I have tried this, when I substituted 53, and 56..I got 2862=54..I am way off..Please help..Thank you.
Found 3 solutions by richard1234, ewatrrr, stanbon:
Answer by richard1234(7193)   (Show Source):
Answer by ewatrrr(24785)  (Show Source):
You can put this solution on YOUR website!
Hi
(x + 1)(x – 2) = 54
This equation states it is the PRODUCT of (x+1) and (x-2) = 54!
Note: The factor theorem states that a polynomial f(x) has a factor (x − k)

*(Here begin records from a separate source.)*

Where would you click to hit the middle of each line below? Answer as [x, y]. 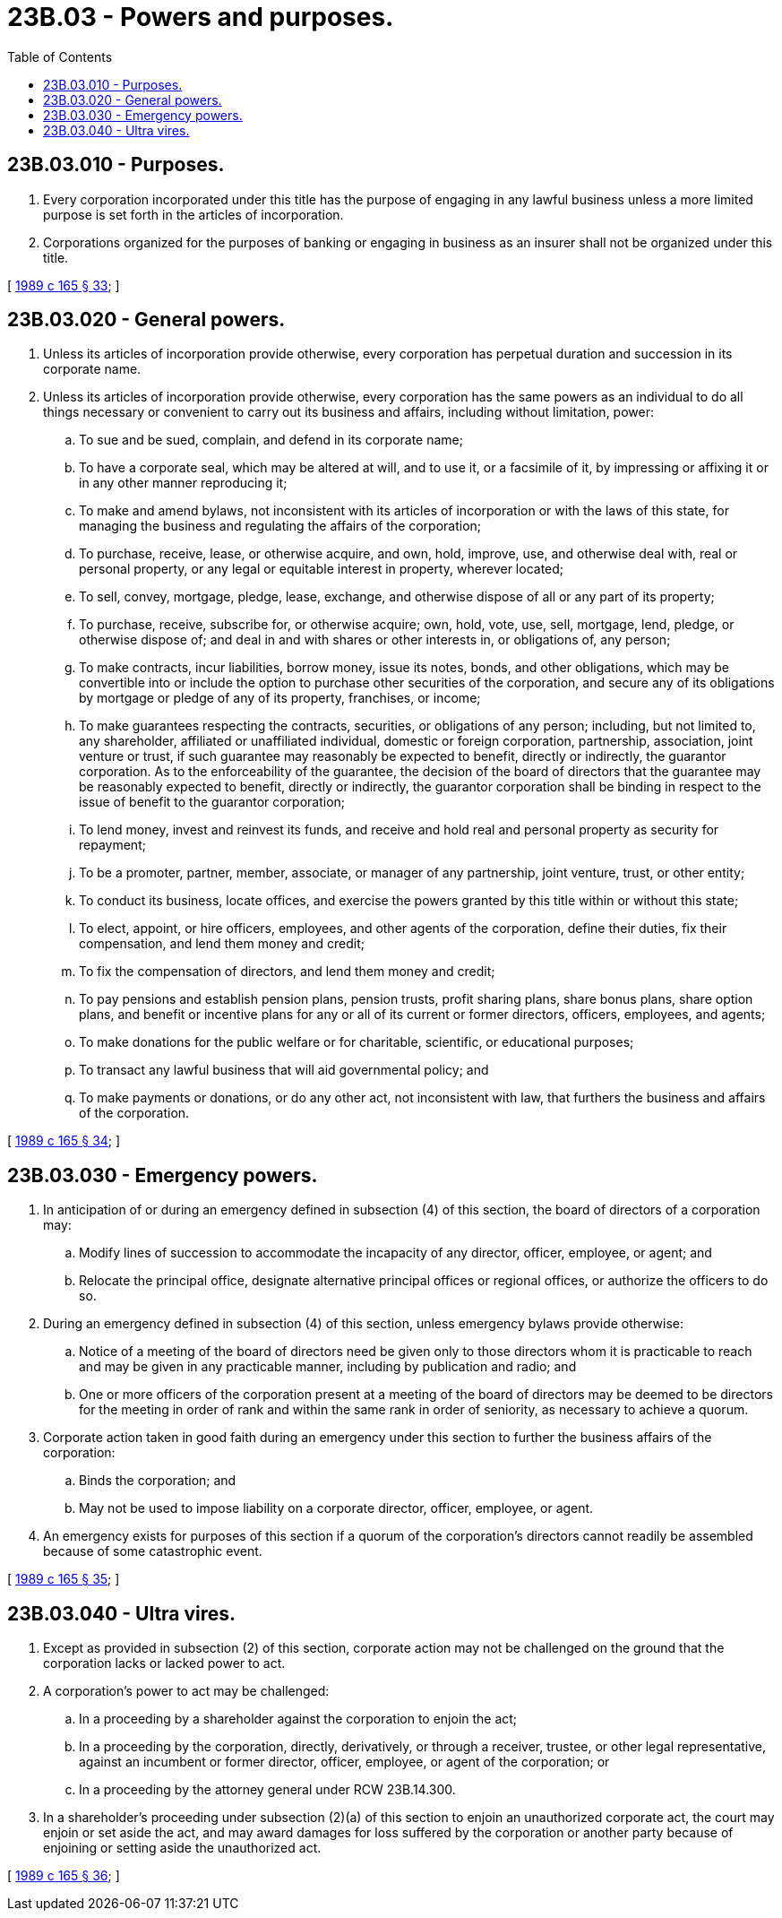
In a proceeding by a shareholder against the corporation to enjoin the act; [298, 1719]
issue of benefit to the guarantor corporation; [212, 802]
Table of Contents [60, 56]
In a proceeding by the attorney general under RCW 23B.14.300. [267, 1790]
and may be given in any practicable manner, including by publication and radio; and [328, 1367]
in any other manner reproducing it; [183, 483]
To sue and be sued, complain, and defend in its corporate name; [271, 440]
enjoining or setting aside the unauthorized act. [182, 1848]
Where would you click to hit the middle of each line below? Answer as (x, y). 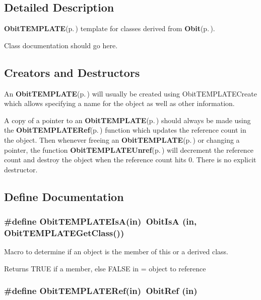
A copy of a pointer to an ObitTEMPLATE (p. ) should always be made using (127, 120)
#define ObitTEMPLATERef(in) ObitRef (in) (101, 291)
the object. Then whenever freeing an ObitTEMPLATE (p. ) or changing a (122, 139)
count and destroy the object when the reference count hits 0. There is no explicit (130, 160)
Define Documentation (64, 196)
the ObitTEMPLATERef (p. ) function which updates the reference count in (125, 130)
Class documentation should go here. (61, 45)
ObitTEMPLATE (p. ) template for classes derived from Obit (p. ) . (110, 28)

where k is a 'solution' if and only if f(k) = 0
(x + 1)(x – 2) = 54 |Putting this in the form ax^2 + bx + c = 0 in order to factor
x^2 -x - 2 = 54
x^2 -x - 56 = 0 |Yes!
factoring
(x-8)(x+7)= 0 |NOW! 'Each' of the Products is = 0
(x-8)= 0 x = 8
(x+7)= 0 x = -7
CHECKING our Answer(s)***
(x + 1)(x – 2) = 54
9*6 = 54
-6*-9 =54
Answer by stanbon(75887)  (Show Source):
You can put this solution on YOUR website! In solving the equation (x + 1)(x – 2) = 54, Eric stated that the solution would be
x + 1 = 54 => x = 53
or
(x – 2) = 54 => x = 56
However, at least one of these solutions fails to work when substituted back into the original equation. Why is that? Please help Eric to understand better; solve the problem yourself, and explain your reasoning.
----------
We are told that (x+1)(x-2) = 54.
If x+1=54 then x-2 would have to equal 1 so the product could be 54
--
Then x would have to be 53 and x would have to be 3 at the same time.
---
But that is impossible.
------------------------------
Your substitution reveals the contradiction very well.
------------------------------
Cheers,
Stan H.
=========
|
|
|
| |